■ **WHAT YOU NEED TO DO**: Return all of the data verbatim, dropping any picture.

■ **DATA PROVIDED**:
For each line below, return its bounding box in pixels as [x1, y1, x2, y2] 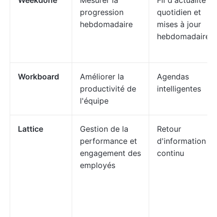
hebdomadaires [157, 31, 214, 41]
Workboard [18, 72, 59, 81]
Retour [157, 124, 181, 134]
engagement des [80, 148, 141, 158]
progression [80, 7, 124, 17]
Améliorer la [80, 72, 124, 81]
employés [80, 160, 115, 170]
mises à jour [157, 19, 201, 29]
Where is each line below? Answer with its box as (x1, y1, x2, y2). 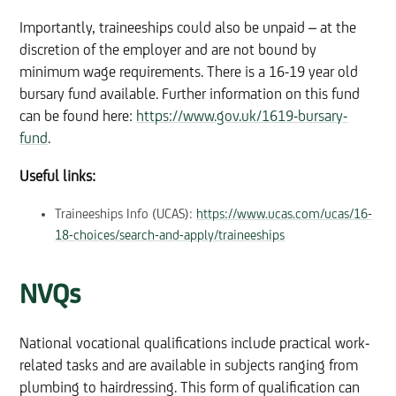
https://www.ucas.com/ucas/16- (196, 207, 373, 222)
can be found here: (19, 108, 137, 126)
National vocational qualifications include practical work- (19, 335, 370, 353)
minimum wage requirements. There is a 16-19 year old (19, 64, 359, 81)
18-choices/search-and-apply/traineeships (55, 228, 286, 243)
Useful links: (19, 168, 96, 186)
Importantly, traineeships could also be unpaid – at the (19, 19, 357, 37)
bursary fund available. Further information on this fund (19, 86, 361, 103)
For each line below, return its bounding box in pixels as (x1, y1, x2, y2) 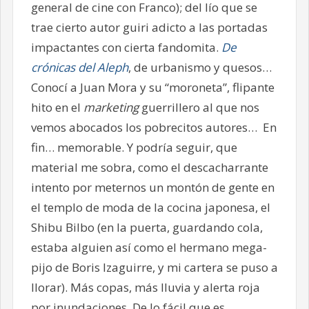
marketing (83, 99, 139, 115)
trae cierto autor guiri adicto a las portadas (30, 19, 268, 35)
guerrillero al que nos (138, 99, 259, 115)
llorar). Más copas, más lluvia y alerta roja (30, 279, 260, 295)
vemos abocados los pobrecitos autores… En (30, 119, 277, 135)
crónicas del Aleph (30, 59, 128, 75)
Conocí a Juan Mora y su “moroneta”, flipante (30, 79, 275, 95)
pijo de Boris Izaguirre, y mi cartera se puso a (30, 259, 278, 275)
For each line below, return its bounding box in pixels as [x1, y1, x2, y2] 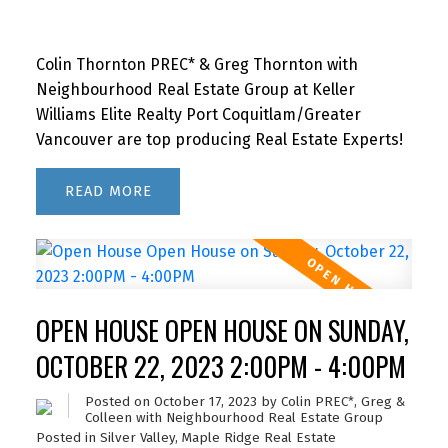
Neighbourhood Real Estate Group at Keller [35, 80, 355, 100]
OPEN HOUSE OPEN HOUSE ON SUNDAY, [35, 311, 409, 351]
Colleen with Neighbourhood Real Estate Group [84, 410, 383, 427]
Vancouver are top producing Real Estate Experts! [35, 130, 403, 150]
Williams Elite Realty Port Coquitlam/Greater [35, 105, 361, 125]
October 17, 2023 [153, 394, 257, 411]
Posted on [84, 394, 154, 411]
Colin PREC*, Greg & [280, 394, 405, 411]
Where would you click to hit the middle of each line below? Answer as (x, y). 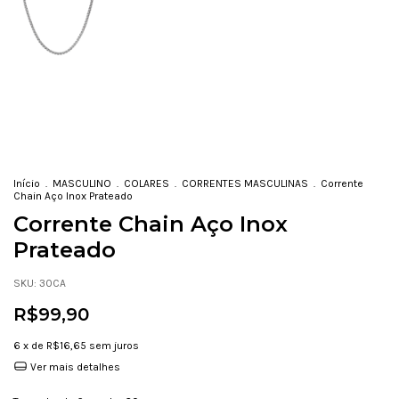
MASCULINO (82, 183)
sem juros (114, 345)
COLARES (147, 183)
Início (27, 183)
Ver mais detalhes (73, 366)
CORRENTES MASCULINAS (245, 183)
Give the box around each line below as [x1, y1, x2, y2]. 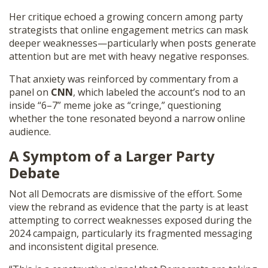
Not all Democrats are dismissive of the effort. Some [9, 187, 242, 200]
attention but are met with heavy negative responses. [9, 50, 249, 63]
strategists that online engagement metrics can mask [9, 23, 248, 36]
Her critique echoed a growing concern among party [9, 10, 243, 23]
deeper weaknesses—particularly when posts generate [9, 36, 256, 50]
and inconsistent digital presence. [9, 240, 159, 253]
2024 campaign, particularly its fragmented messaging [9, 227, 252, 240]
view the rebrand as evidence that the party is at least [9, 200, 248, 214]
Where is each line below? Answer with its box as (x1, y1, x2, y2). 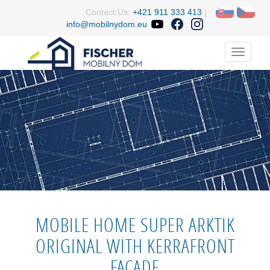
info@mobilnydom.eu (66, 19, 147, 29)
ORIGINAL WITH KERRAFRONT (35, 233, 235, 259)
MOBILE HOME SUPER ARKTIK (35, 212, 235, 237)
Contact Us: (86, 7, 133, 17)
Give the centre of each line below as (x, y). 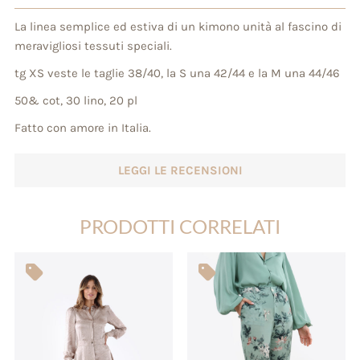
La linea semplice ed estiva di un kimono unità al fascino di (178, 27)
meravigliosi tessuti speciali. (93, 46)
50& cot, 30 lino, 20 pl (76, 100)
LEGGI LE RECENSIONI (180, 170)
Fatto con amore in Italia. (82, 128)
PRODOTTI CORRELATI (180, 226)
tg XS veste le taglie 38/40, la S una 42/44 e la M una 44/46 (177, 73)
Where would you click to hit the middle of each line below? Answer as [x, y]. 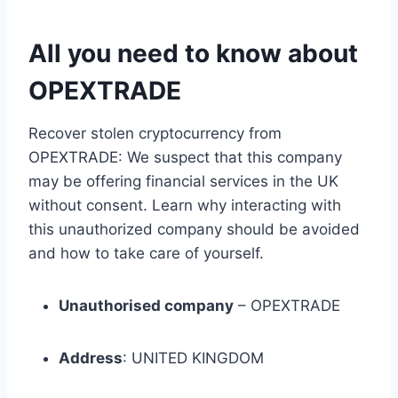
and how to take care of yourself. [146, 254]
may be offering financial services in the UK [183, 182]
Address [91, 358]
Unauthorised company [146, 306]
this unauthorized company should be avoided [194, 230]
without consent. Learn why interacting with [185, 206]
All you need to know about [193, 54]
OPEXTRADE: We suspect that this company [185, 158]
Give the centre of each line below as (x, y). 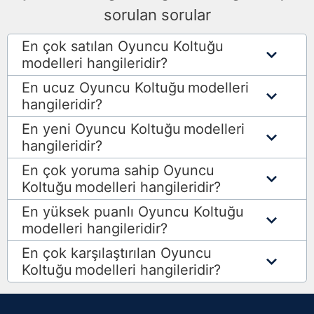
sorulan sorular (157, 15)
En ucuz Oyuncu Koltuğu (103, 88)
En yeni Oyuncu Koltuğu (101, 129)
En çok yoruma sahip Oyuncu (118, 171)
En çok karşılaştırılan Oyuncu (117, 253)
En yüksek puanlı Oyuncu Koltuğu (133, 212)
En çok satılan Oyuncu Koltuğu (123, 47)
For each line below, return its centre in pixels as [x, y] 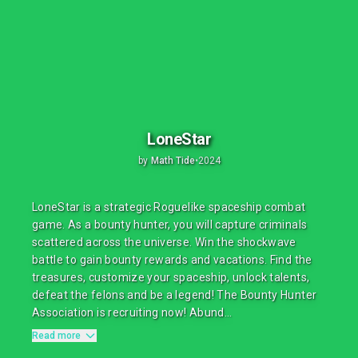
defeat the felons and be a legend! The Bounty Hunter [175, 295]
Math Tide [173, 160]
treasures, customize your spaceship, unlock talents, [171, 277]
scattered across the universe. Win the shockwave [164, 242]
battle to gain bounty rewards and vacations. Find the [172, 260]
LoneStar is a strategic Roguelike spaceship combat [169, 207]
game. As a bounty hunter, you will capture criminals [170, 225]
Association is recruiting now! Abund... [132, 312]
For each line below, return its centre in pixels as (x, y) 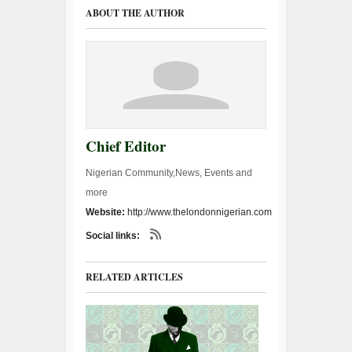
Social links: (114, 236)
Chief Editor (126, 146)
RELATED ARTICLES (134, 277)
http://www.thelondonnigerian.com (200, 212)
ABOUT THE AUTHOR (135, 13)
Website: (106, 212)
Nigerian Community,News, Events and (169, 173)
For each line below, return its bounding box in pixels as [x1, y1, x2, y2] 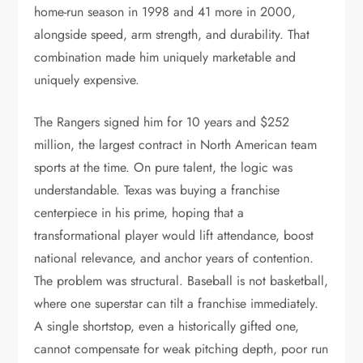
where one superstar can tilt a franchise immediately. [34, 294, 319, 313]
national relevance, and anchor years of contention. [34, 249, 314, 267]
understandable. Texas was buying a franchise [34, 181, 280, 199]
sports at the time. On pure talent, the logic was [34, 158, 293, 177]
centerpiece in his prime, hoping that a [34, 203, 245, 222]
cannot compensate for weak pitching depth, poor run [34, 340, 329, 358]
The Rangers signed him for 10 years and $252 [34, 113, 290, 131]
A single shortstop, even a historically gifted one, [34, 317, 300, 335]
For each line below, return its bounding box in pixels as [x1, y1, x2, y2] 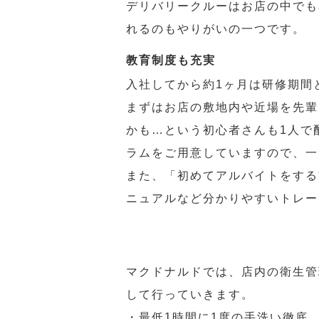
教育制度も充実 [126, 54, 216, 66]
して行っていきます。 [126, 288, 254, 300]
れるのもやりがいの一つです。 [126, 23, 305, 35]
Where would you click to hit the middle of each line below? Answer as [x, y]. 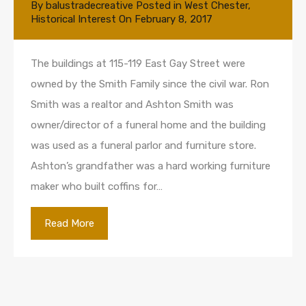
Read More [69, 224]
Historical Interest [73, 19]
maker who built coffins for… [97, 187]
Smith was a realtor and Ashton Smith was [132, 105]
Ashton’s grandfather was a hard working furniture [151, 166]
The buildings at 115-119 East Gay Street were [138, 64]
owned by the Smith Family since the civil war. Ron [150, 84]
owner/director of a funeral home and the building [148, 125]

■ **SOLUTION BELOW**:
For each line below, return its bounding box in pixels as [x1, y1, x2, y2] 
hebdomadaires [157, 31, 214, 41]
Workboard [18, 72, 59, 81]
Retour [157, 124, 181, 134]
engagement des [80, 148, 141, 158]
progression [80, 7, 124, 17]
Améliorer la [80, 72, 124, 81]
employés [80, 160, 115, 170]
mises à jour [157, 19, 201, 29]
Where is each line below? Answer with its box as (x1, y1, x2, y2). 
https://www.ucas.com/ucas/16- (196, 207, 373, 222)
can be found here: (19, 108, 137, 126)
National vocational qualifications include practical work- (19, 335, 370, 353)
minimum wage requirements. There is a 16-19 year old (19, 64, 359, 81)
18-choices/search-and-apply/traineeships (55, 228, 286, 243)
Useful links: (19, 168, 96, 186)
Importantly, traineeships could also be unpaid – at the (19, 19, 357, 37)
bursary fund available. Further information on this fund (19, 86, 361, 103)
For each line below, return its bounding box in pixels as (x1, y1, x2, y2) 
marketing (83, 99, 139, 115)
trae cierto autor guiri adicto a las portadas (30, 19, 268, 35)
guerrillero al que nos (138, 99, 259, 115)
llorar). Más copas, más lluvia y alerta roja (30, 279, 260, 295)
vemos abocados los pobrecitos autores… En (30, 119, 277, 135)
crónicas del Aleph (30, 59, 128, 75)
Conocí a Juan Mora y su “moroneta”, flipante (30, 79, 275, 95)
pijo de Boris Izaguirre, y mi cartera se puso a (30, 259, 278, 275)
For each line below, return its bounding box in pixels as [x1, y1, x2, y2] 
Neighbourhood Real Estate Group at Keller [35, 80, 355, 100]
OPEN HOUSE OPEN HOUSE ON SUNDAY, [35, 311, 409, 351]
Colleen with Neighbourhood Real Estate Group [84, 410, 383, 427]
Vancouver are top producing Real Estate Experts! [35, 130, 403, 150]
Williams Elite Realty Port Coquitlam/Greater [35, 105, 361, 125]
October 17, 2023 [153, 394, 257, 411]
Posted on [84, 394, 154, 411]
Colin PREC*, Greg & [280, 394, 405, 411]
Where would you click to hit the middle of each line below? Answer as (x, y). 
MASCULINO (82, 183)
sem juros (114, 345)
COLARES (147, 183)
Início (27, 183)
Ver mais detalhes (73, 366)
CORRENTES MASCULINAS (245, 183)
Give the box around each line below as [x1, y1, x2, y2]. 
Not all Democrats are dismissive of the effort. Some [9, 187, 242, 200]
attention but are met with heavy negative responses. [9, 50, 249, 63]
strategists that online engagement metrics can mask [9, 23, 248, 36]
Her critique echoed a growing concern among party [9, 10, 243, 23]
deeper weaknesses—particularly when posts generate [9, 36, 256, 50]
and inconsistent digital presence. [9, 240, 159, 253]
2024 campaign, particularly its fragmented messaging [9, 227, 252, 240]
view the rebrand as evidence that the party is at least [9, 200, 248, 214]
Where is each line below? Answer with its box as (x1, y1, x2, y2). 
info@mobilnydom.eu (66, 19, 147, 29)
ORIGINAL WITH KERRAFRONT (35, 233, 235, 259)
MOBILE HOME SUPER ARKTIK (35, 212, 235, 237)
Contact Us: (86, 7, 133, 17)
Give the centre of each line below as (x, y). 
La linea semplice ed estiva di un kimono unità al fascino di (178, 27)
meravigliosi tessuti speciali. (93, 46)
50& cot, 30 lino, 20 pl (76, 100)
LEGGI LE RECENSIONI (180, 170)
Fatto con amore in Italia. (82, 128)
PRODOTTI CORRELATI (180, 226)
tg XS veste le taglie 38/40, la S una 42/44 e la M una 44/46 (177, 73)
Where would you click to hit the middle of each line below? Answer as [x, y]. 
and how to take care of yourself. [146, 254]
may be offering financial services in the UK [183, 182]
Address [91, 358]
Unauthorised company [146, 306]
this unauthorized company should be avoided [194, 230]
without consent. Learn why interacting with [185, 206]
All you need to know about [193, 54]
OPEXTRADE: We suspect that this company [185, 158]
Give the centre of each line below as (x, y). 
sorulan sorular (157, 15)
En ucuz Oyuncu Koltuğu (103, 88)
En yeni Oyuncu Koltuğu (101, 129)
En çok yoruma sahip Oyuncu (118, 171)
En çok karşılaştırılan Oyuncu (117, 253)
En yüksek puanlı Oyuncu Koltuğu (133, 212)
En çok satılan Oyuncu Koltuğu (123, 47)
For each line below, return its centre in pixels as [x, y] 
defeat the felons and be a legend! The Bounty Hunter [175, 295]
Math Tide [173, 160]
treasures, customize your spaceship, unlock talents, [171, 277]
scattered across the universe. Win the shockwave [164, 242]
battle to gain bounty rewards and vacations. Find the [172, 260]
LoneStar is a strategic Roguelike spaceship combat [169, 207]
game. As a bounty hunter, you will capture criminals [170, 225]
Association is recruiting now! Abund... [132, 312]
For each line below, return its centre in pixels as (x, y) 
Social links: (114, 236)
Chief Editor (126, 146)
RELATED ARTICLES (134, 277)
http://www.thelondonnigerian.com (200, 212)
ABOUT THE AUTHOR (135, 13)
Website: (106, 212)
Nigerian Community,News, Events and (169, 173)
For each line below, return its bounding box in pixels as [x1, y1, x2, y2] 
where one superstar can tilt a franchise immediately. [34, 294, 319, 313]
national relevance, and anchor years of contention. [34, 249, 314, 267]
understandable. Texas was buying a franchise [34, 181, 280, 199]
sports at the time. On pure talent, the logic was [34, 158, 293, 177]
centerpiece in his prime, hoping that a [34, 203, 245, 222]
cannot compensate for weak pitching depth, poor run [34, 340, 329, 358]
The Rangers signed him for 10 years and $252 [34, 113, 290, 131]
A single shortstop, even a historically gifted one, [34, 317, 300, 335]
For each line below, return its bounding box in pixels as [x1, y1, x2, y2] 
教育制度も充実 [126, 54, 216, 66]
して行っていきます。 [126, 288, 254, 300]
れるのもやりがいの一つです。 [126, 23, 305, 35]
Where would you click to hit the middle of each line below? Answer as [x, y]. 
Read More [69, 224]
Historical Interest [73, 19]
maker who built coffins for… [97, 187]
Smith was a realtor and Ashton Smith was [132, 105]
Ashton’s grandfather was a hard working furniture [151, 166]
The buildings at 115-119 East Gay Street were [138, 64]
owned by the Smith Family since the civil war. Ron [150, 84]
owner/director of a funeral home and the building [148, 125]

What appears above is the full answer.